National delegates for the NAACP voted Wednesday, July 28, to move forward with a travel advisory warning nonwhites, women, members of the LGBTQ community and persons with disabilities to practice extreme caution while in Missouri because “they may not be safe.”
The warning comes in response to recent legislation signed by Gov. Eric Greitens that Springfield NAACP president Cheryl Clay says diminishes civil rights protections for local employees and whistleblowers.
“Our ongoing issues of racial profiling, discrimination, harassment and excess violence towards people of color have been further exacerbated by the passage, and signing of [Senate Bill] 43,” Clay said in an emailed statement to the Springfield News-Leader.

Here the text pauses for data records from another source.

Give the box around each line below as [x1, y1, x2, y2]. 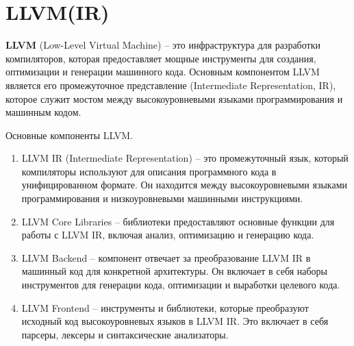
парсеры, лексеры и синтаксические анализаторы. [21, 327, 229, 341]
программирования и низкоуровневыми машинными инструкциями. [21, 191, 303, 206]
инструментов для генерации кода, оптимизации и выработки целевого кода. [21, 277, 340, 292]
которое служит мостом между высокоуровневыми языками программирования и [5, 91, 343, 106]
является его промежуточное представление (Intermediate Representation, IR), [5, 77, 336, 92]
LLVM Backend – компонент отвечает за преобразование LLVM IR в [21, 250, 311, 264]
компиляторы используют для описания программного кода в [21, 164, 277, 178]
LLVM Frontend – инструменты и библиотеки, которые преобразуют [21, 300, 309, 314]
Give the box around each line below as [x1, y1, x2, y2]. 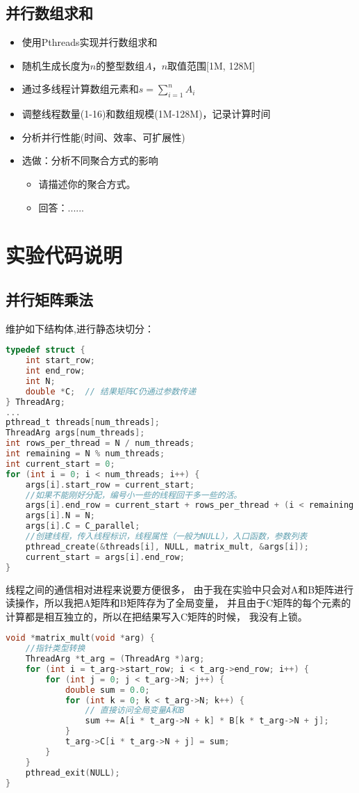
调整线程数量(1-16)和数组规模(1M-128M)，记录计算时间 [22, 106, 271, 121]
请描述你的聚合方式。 [38, 176, 136, 191]
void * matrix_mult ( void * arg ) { [6, 633, 155, 643]
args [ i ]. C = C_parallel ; [25, 521, 140, 531]
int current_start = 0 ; [6, 458, 115, 469]
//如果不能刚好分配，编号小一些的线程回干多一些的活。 [25, 490, 242, 500]
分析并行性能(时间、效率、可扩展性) [22, 129, 185, 144]
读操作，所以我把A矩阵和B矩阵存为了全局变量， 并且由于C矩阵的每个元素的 [6, 595, 351, 610]
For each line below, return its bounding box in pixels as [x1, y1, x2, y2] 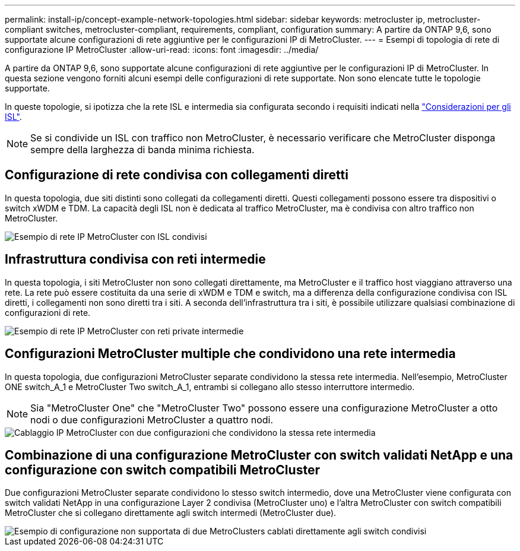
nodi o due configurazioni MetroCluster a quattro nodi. [30, 413, 273, 426]
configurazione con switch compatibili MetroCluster [5, 462, 320, 477]
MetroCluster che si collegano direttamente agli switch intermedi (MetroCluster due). [5, 508, 337, 518]
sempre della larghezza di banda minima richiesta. [30, 144, 255, 156]
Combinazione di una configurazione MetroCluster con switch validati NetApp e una [5, 447, 513, 463]
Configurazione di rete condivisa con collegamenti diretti [5, 167, 348, 183]
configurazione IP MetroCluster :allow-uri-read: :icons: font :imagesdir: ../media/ [5, 45, 319, 55]
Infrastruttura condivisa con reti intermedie [5, 252, 266, 267]
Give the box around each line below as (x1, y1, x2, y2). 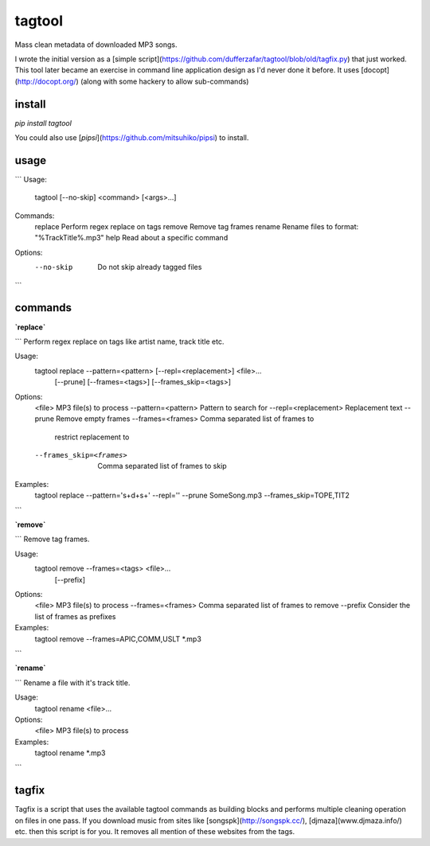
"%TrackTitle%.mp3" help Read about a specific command (34, 233, 229, 243)
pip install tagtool (14, 118, 72, 127)
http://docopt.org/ (17, 76, 76, 86)
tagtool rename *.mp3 (34, 748, 106, 758)
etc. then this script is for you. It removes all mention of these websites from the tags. (14, 827, 295, 836)
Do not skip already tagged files (97, 263, 202, 272)
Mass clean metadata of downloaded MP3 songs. (14, 40, 178, 49)
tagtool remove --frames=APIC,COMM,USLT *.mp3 (34, 634, 202, 644)
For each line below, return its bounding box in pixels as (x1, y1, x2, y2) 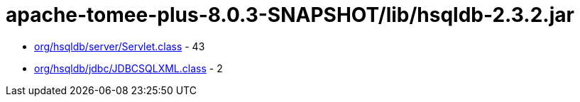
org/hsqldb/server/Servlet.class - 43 (34, 40, 205, 52)
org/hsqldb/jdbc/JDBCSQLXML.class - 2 (34, 62, 223, 74)
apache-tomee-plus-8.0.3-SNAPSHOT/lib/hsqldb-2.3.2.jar (6, 3, 574, 27)
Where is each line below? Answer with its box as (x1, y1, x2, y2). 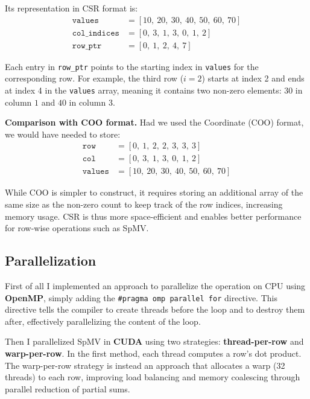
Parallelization (5, 251, 96, 270)
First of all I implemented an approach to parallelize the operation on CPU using (5, 279, 306, 292)
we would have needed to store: (5, 127, 121, 140)
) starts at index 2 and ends (201, 72, 305, 85)
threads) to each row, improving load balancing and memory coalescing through (5, 371, 300, 383)
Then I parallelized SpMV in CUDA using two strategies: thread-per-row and (5, 335, 304, 348)
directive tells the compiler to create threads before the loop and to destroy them (5, 303, 305, 316)
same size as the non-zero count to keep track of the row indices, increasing (5, 198, 283, 211)
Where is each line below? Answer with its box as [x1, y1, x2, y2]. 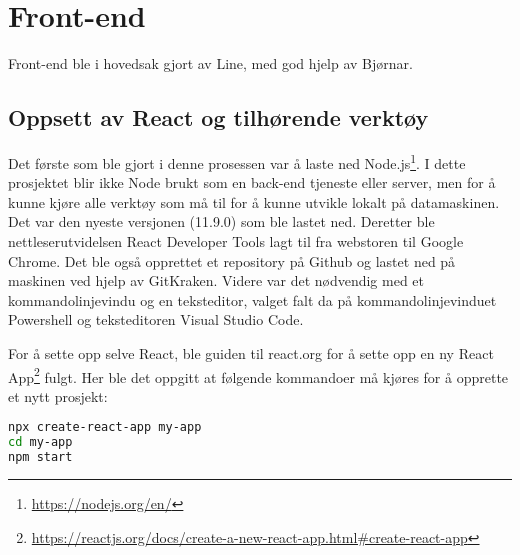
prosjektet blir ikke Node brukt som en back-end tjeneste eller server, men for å [8, 172, 496, 193]
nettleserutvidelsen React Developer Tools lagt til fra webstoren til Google [8, 230, 464, 251]
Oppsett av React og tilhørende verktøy [8, 102, 429, 133]
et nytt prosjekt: [8, 385, 108, 406]
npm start [8, 450, 73, 465]
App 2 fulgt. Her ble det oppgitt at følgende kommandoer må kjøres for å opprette [8, 363, 509, 387]
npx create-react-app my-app [8, 420, 202, 435]
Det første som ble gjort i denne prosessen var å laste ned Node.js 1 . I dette [8, 149, 466, 173]
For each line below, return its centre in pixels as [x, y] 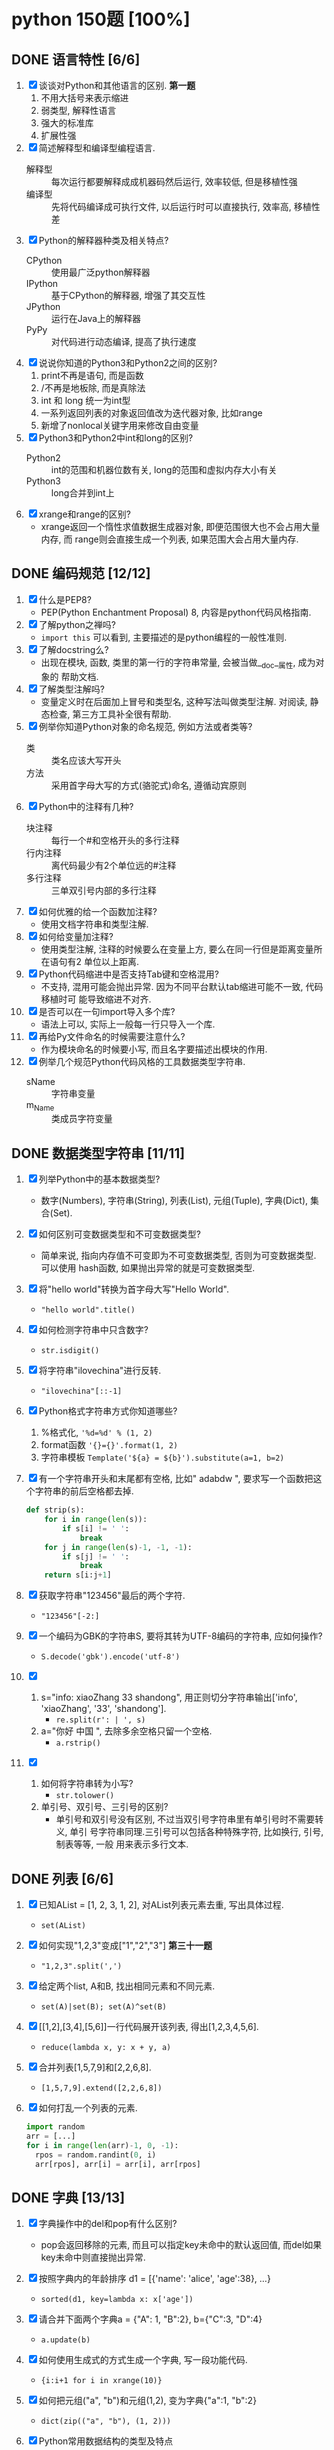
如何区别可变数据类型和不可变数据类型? [119, 1234]
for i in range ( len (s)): [96, 1520]
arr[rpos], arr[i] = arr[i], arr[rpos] [118, 2164]
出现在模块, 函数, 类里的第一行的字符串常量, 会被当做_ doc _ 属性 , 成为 [178, 663]
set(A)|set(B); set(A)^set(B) [104, 2007]
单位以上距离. [112, 961]
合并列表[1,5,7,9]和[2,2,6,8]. [95, 2067]
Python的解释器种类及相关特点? [103, 240]
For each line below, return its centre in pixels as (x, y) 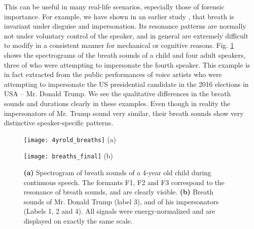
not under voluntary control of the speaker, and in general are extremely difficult (126, 35)
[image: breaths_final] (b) (68, 156)
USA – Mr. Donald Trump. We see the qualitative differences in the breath (117, 94)
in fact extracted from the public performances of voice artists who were (113, 74)
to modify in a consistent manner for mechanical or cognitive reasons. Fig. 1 (119, 45)
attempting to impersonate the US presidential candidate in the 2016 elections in (127, 84)
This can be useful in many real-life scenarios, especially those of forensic (114, 6)
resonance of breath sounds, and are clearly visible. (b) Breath (119, 192)
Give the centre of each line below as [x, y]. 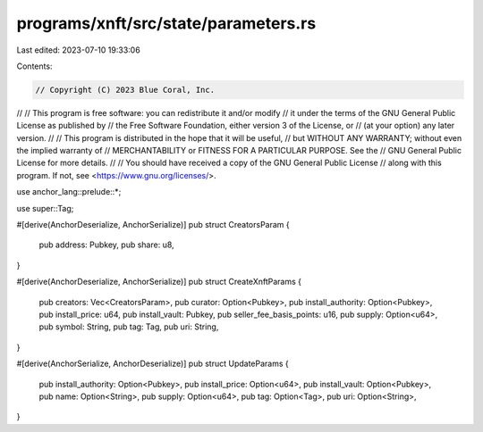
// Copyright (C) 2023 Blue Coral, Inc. [125, 90]
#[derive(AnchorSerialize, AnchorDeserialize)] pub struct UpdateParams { [153, 364]
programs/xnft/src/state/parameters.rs [166, 23]
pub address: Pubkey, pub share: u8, [106, 245]
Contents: [34, 66]
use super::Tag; [45, 208]
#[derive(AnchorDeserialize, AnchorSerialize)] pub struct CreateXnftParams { [159, 282]
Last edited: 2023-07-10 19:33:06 [78, 50]
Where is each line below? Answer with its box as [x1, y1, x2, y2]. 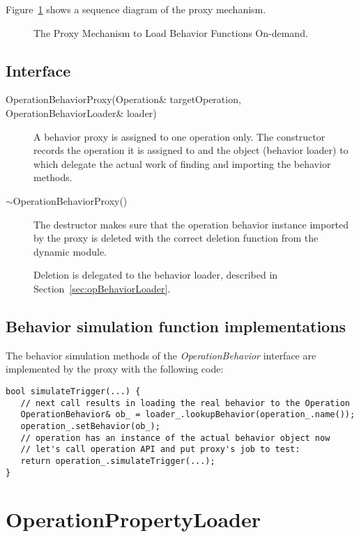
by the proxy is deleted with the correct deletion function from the [33, 231, 319, 245]
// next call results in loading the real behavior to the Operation [20, 398, 350, 408]
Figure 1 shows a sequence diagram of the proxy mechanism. [6, 2, 266, 16]
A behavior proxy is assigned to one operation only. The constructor [33, 129, 326, 143]
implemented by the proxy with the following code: [6, 361, 224, 376]
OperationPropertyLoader [6, 505, 261, 534]
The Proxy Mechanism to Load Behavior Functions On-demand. [33, 25, 308, 40]
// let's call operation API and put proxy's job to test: [20, 444, 300, 455]
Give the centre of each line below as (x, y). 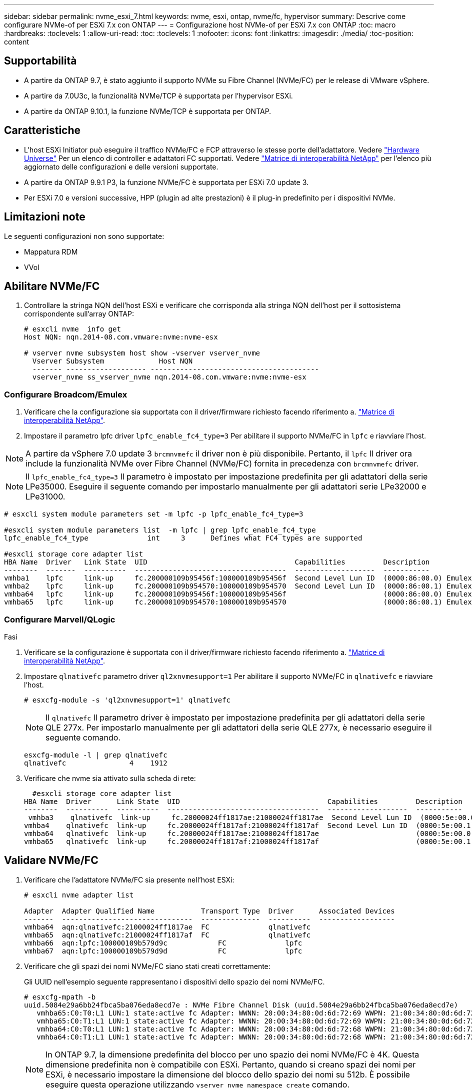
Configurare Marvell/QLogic (60, 619)
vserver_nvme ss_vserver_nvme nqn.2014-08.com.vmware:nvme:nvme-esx (169, 377)
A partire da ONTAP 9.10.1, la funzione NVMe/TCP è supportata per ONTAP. (148, 111)
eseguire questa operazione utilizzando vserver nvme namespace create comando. (198, 1084)
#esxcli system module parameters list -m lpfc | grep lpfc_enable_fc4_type (160, 530)
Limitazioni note (45, 217)
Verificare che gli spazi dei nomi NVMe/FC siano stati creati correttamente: (147, 966)
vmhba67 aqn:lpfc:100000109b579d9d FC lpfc (163, 951)
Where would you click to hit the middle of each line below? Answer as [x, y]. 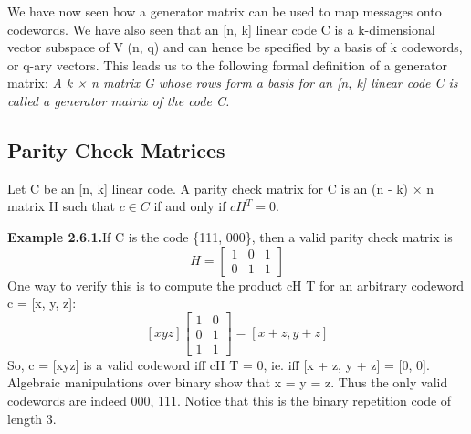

The bill, signed into law on June 30, modified the Missouri Human Rights Act to make it more difficult to prove housing and employment discrimination in the courts. Clay added that now it would be nearly impossible to file and win a discrimination case.
Among other things, the NAACP’s advisory cited issues pertaining to “racial [and] ethnic disparities in education, health, economic empowerment and criminal justice,” a slew of racially charged incidents at the University of Missouri in Columbia in recent years, and a lawmakers’ comments on the House floor that asserted there was a “distinction between homosexuality and just being a human being,” according to the newspaper.
The organization also pointed to a recent report from Attorney General Josh Hawley’s office that showed Black drivers in Missouri were 75 percent more likely to be stopped by police than their white counterparts.
“We as a city need to recognize that we have to be able to attract and keep quality officers,” Clay told the News-Leader.
“Not all the communities have the desire or the will to do the right thing for people in their community,” she added. “Thus, this is why Missouri has earned the travel advisory for the whole state.”
Missouri NAACP President Rod Chapel told the Associated Press that the advisory was adopted on a statewide level in June. Now, the organization’s national board is set to decide whether to ratify it in October.